§ Work required
Count up the lines of the data below that contain the string "guys", then give only the total.
======
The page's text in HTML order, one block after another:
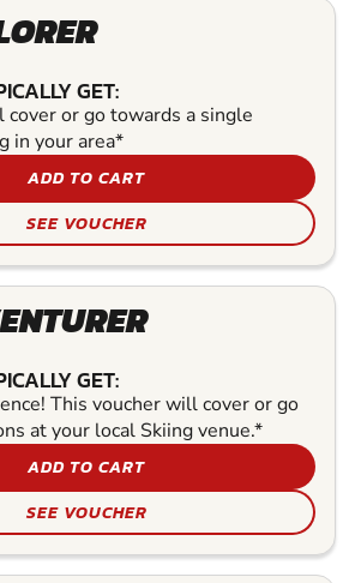
GET:
or go towards a single
in your area*
ADD TO CART
SEE VOUCHER
GET:
This voucher will cover or go
at your local Skiing venue.*
ADD TO CART
SEE VOUCHER
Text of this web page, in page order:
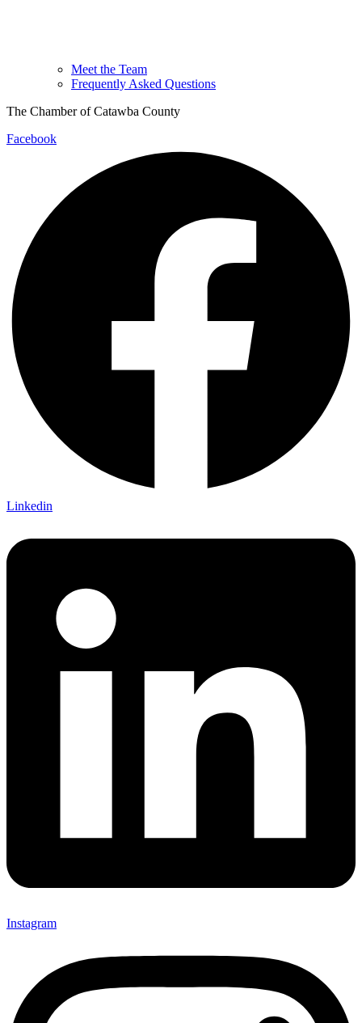
Meet the Team
Frequently Asked Questions
The Chamber of Catawba County
Facebook
Linkedin
Instagram
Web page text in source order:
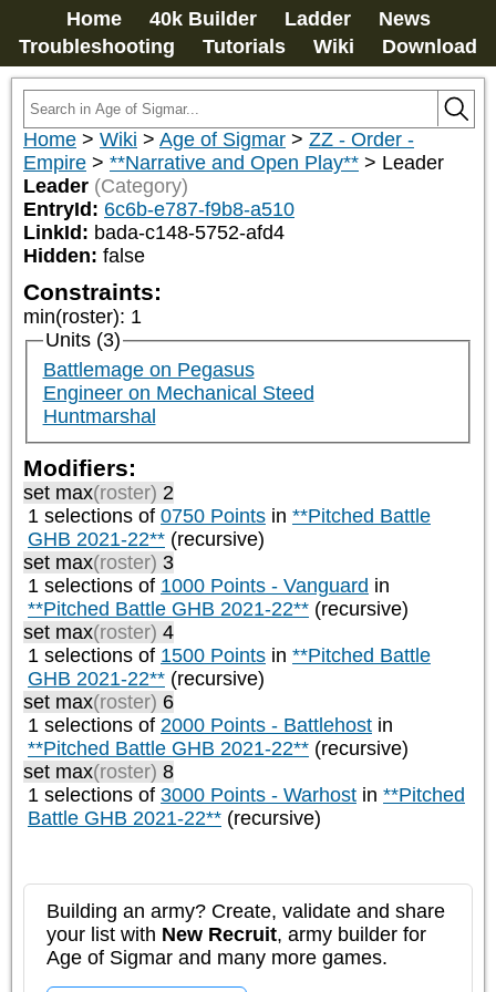
Home 40k Builder Ladder
News
Troubleshooting
Tutorials Wiki Download
Home > Wiki > Age of Sigmar > ZZ - Order -
Empire > **Narrative and Open Play** > Leader
Leader (Category)
EntryId: 6c6b-e787-f9b8-a510
LinkId: bada-c148-5752-afd4
Hidden: false
Constraints:
min(roster): 1
Units (3)
Battlemage on Pegasus
Engineer on Mechanical Steed
Huntmarshal
Modifiers:
set max(roster) 2
1 selections of 0750 Points in **Pitched Battle
GHB 2021-22** (recursive)
set max(roster) 3
1 selections of 1000 Points - Vanguard in
**Pitched Battle GHB 2021-22** (recursive)
set max(roster) 4
1 selections of 1500 Points in **Pitched Battle
GHB 2021-22** (recursive)
set max(roster) 6
1 selections of 2000 Points - Battlehost in
**Pitched Battle GHB 2021-22** (recursive)
set max(roster) 8
1 selections of 3000 Points - Warhost in **Pitched
Battle GHB 2021-22** (recursive)
Building an army? Create, validate and share
your list with New Recruit, army builder for
Age of Sigmar and many more games.
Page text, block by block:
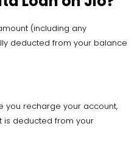
(including any
deducted from your balance
you recharge your account,
deducted from your
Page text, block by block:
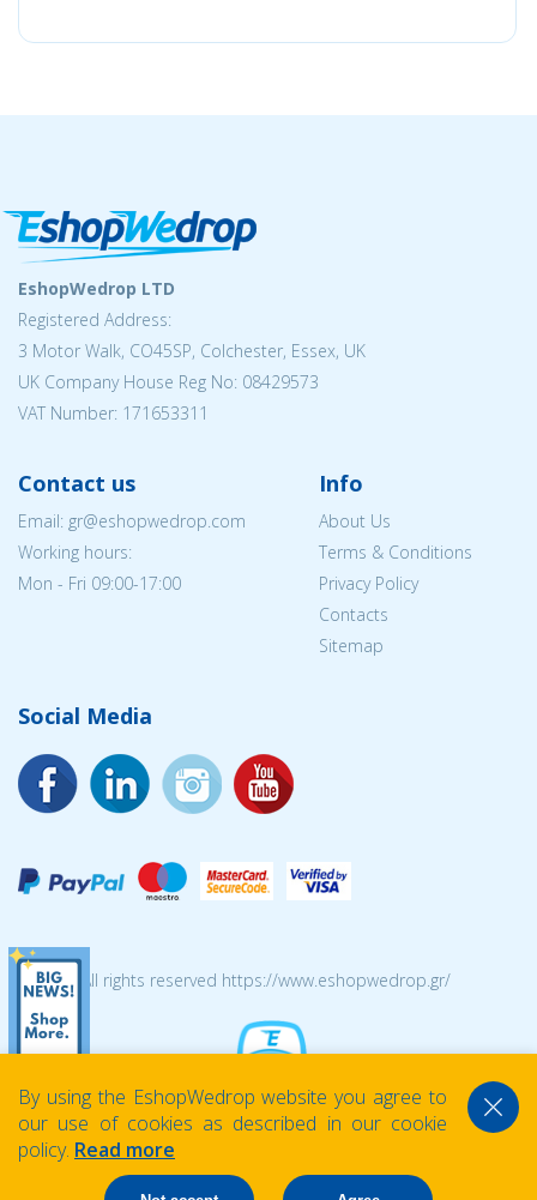
EshopWedrop LTD
Registered Address:
3 Motor Walk, CO45SP, Colchester, Essex, UK
UK Company House Reg No: 08429573
VAT Number: 171653311
Contact us
Email: gr@eshopwedrop.com
Working hours:
Mon - Fri 09:00-17:00
Info
About Us
Terms & Conditions
Privacy Policy
Contacts
Sitemap
Social Media
© 2026 All rights reserved https://www.eshopwedrop.gr/
By using the EshopWedrop website you agree to
our use of cookies as described in our cookie
policy. Read more
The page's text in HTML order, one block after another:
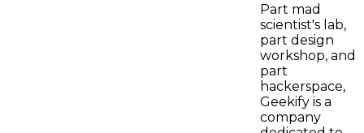
Part mad
scientist's lab,
part design
workshop, and
part
hackerspace,
Geekify is a
company
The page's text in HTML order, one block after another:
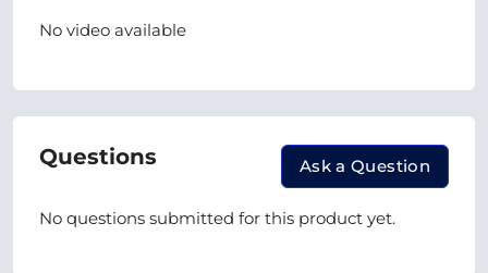
No video available
Questions Ask a Question
No questions submitted for this product yet.
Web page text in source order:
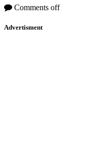
Comments off
Advertisment
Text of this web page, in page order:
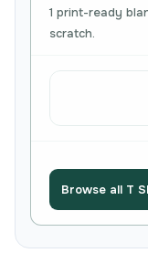
1 print-ready
scratch.
Browse all T
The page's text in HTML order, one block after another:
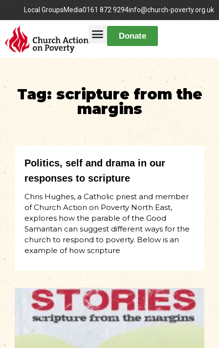
Local GroupsMedia0161 872 9294info@church-poverty.org.uk
Donate
Tag: scripture from the
margins
Politics, self and drama in our
responses to scripture
Chris Hughes, a Catholic priest and member
of Church Action on Poverty North East,
explores how the parable of the Good
Samaritan can suggest different ways for the
church to respond to poverty. Below is an
example of how scripture
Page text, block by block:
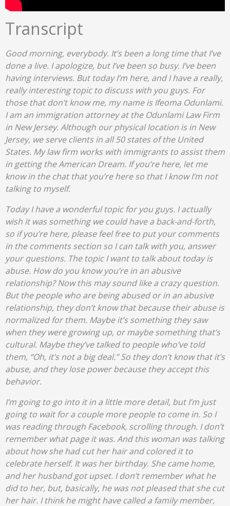
Transcript
Good morning, everybody. It’s been a long time that I’ve
done a live. I apologize, but I’ve been so busy. I’ve been
having interviews. But today I’m here, and I have a really,
really interesting topic to discuss with you guys. For
those that don’t know me, my name is Ifeoma Odunlami.
I am an immigration attorney at the Odunlami Law Firm
in New Jersey. Although our physical location is in New
Jersey, we serve clients in all 50 states of the United
States. My law firm works with immigrants to assist them
in getting the American Dream. If you’re here, let me
know in the chat that you’re here so that I know I’m not
talking to myself.
Today I have a wonderful topic for you guys. I actually
wish it was something we could have a back-and-forth,
so if you’re here, please feel free to put your comments
in the comments section so I can talk with you, answer
your questions. The topic I want to talk about today is
abuse. How do you know you’re in an abusive
relationship? Now this may sound like a crazy question.
But the people who are being abused or in an abusive
relationship, they don’t know that because their abuse is
normalized for them. Maybe it’s something they saw
when they were growing up, or maybe something that’s
cultural. Maybe they’ve talked to people who’ve told
them, “Oh, it’s not a big deal.” So they don’t know that it’s
abuse, and they lose power because they accept this
behavior.
I’m going to go into it in a little more detail, but I’m just
going to wait for a couple more people to come in. So I
was reading through Facebook, scrolling through. I don’t
remember what page it was. And this woman was talking
about how she had cut her hair and colored it to
celebrate herself. It was her birthday. She came home,
and her husband got upset. I don’t remember what he
did to her, but, basically, he was not pleased that she cut
her hair. I think he might have called a family member,
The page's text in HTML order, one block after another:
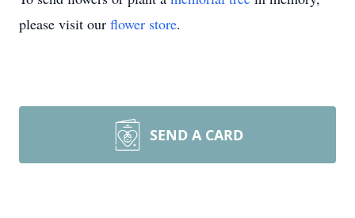
please visit our flower store.
SEND A CARD
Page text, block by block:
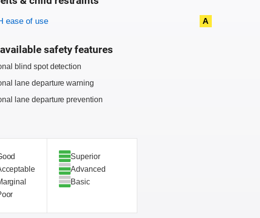
criteria
ease of use A
safety features
blind spot detection
lane departure warning
lane departure prevention
Superior
Advanced
Basic
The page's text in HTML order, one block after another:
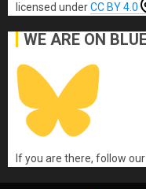
licensed underCC BY 4.0
WE ARE ON
If you are there, follow
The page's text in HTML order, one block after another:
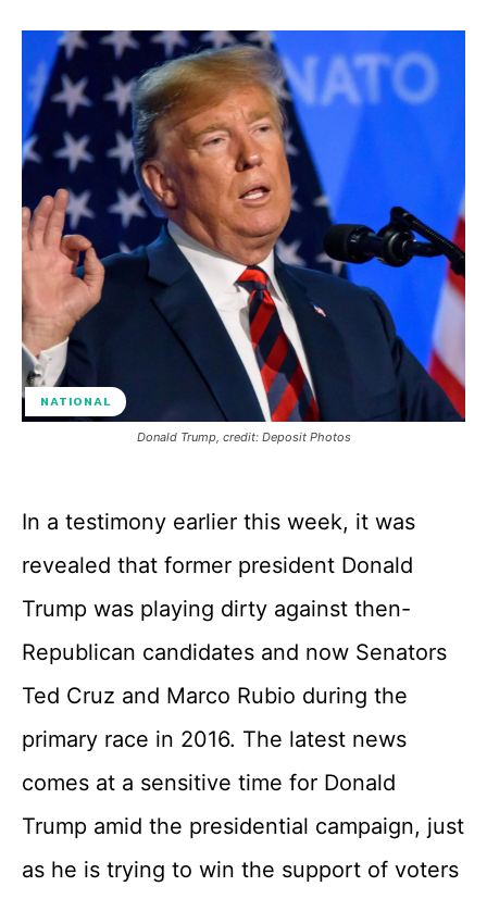
NATIONAL
Donald Trump, credit: Deposit Photos
In a testimony earlier this week, it was
revealed that former president Donald
Trump was playing dirty against then-
Republican candidates and now Senators
Ted Cruz and Marco Rubio during the
primary race in 2016. The latest news
comes at a sensitive time for Donald
Trump amid the presidential campaign, just
as he is trying to win the support of voters
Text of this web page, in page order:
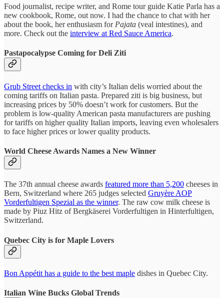
Food journalist, recipe writer, and Rome tour guide Katie Parla has a
new cookbook, Rome, out now. I had the chance to chat with her
about the book, her enthusiasm for Pajata (veal intestines), and
more. Check out the interview at Red Sauce America.
Pastapocalypse Coming for Deli Ziti
Grub Street checks in with city’s Italian delis worried about the
coming tariffs on Italian pasta. Prepared ziti is big business, but
increasing prices by 50% doesn’t work for customers. But the
problem is low-quality American pasta manufacturers are pushing
for tariffs on higher quality Italian imports, leaving even wholesalers
to face higher prices or lower quality products.
World Cheese Awards Names a New Winner
The 37th annual cheese awards featured more than 5,200 cheeses in
Bern, Switzerland where 265 judges selected Gruyère AOP
Vorderfultigen Spezial as the winner. The raw cow milk cheese is
made by Piuz Hitz of Bergkäserei Vorderfultigen in Hinterfultigen,
Switzerland.
Quebec City is for Maple Lovers
Bon Appétit has a guide to the best maple dishes in Quebec City.
Italian Wine Bucks Global Trends
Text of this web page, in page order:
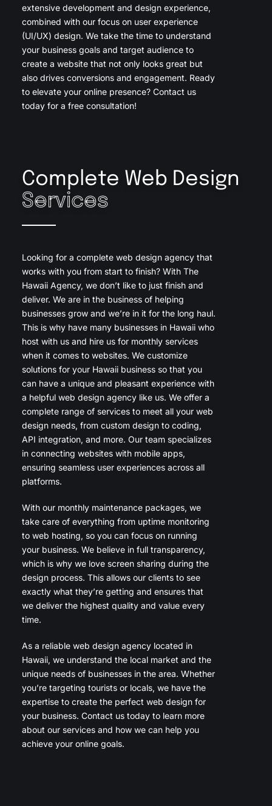
extensive development and design experience,
combined with our focus on user experience
(UI/UX) design. We take the time to understand
your business goals and target audience to
create a website that not only looks great but
also drives conversions and engagement. Ready
to elevate your online presence? Contact us
today for a free consultation!
Complete Web Design
Services
Looking for a complete web design agency that
works with you from start to finish? With The
Hawaii Agency, we don’t like to just finish and
deliver. We are in the business of helping
businesses grow and we’re in it for the long haul.
This is why have many businesses in Hawaii who
host with us and hire us for monthly services
when it comes to websites. We customize
solutions for your Hawaii business so that you
can have a unique and pleasant experience with
a helpful web design agency like us. We offer a
complete range of services to meet all your web
design needs, from custom design to coding,
API integration, and more. Our team specializes
in connecting websites with mobile apps,
ensuring seamless user experiences across all
platforms.
With our monthly maintenance packages, we
take care of everything from uptime monitoring
to web hosting, so you can focus on running
your business. We believe in full transparency,
which is why we love screen sharing during the
design process. This allows our clients to see
exactly what they’re getting and ensures that
we deliver the highest quality and value every
time.
As a reliable web design agency located in
Hawaii, we understand the local market and the
unique needs of businesses in the area. Whether
you’re targeting tourists or locals, we have the
expertise to create the perfect web design for
your business. Contact us today to learn more
about our services and how we can help you
achieve your online goals.
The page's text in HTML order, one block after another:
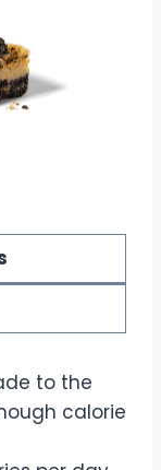
to the
calorie
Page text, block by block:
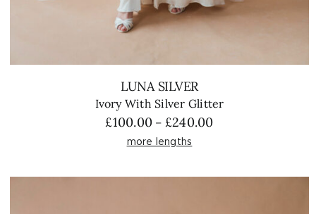
LUNA SILVER
Ivory With Silver Glitter
£100.00 – £240.00Price
more lengths
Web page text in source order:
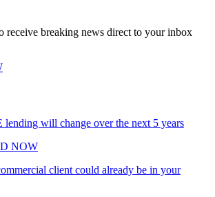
======
§ Exercise response
2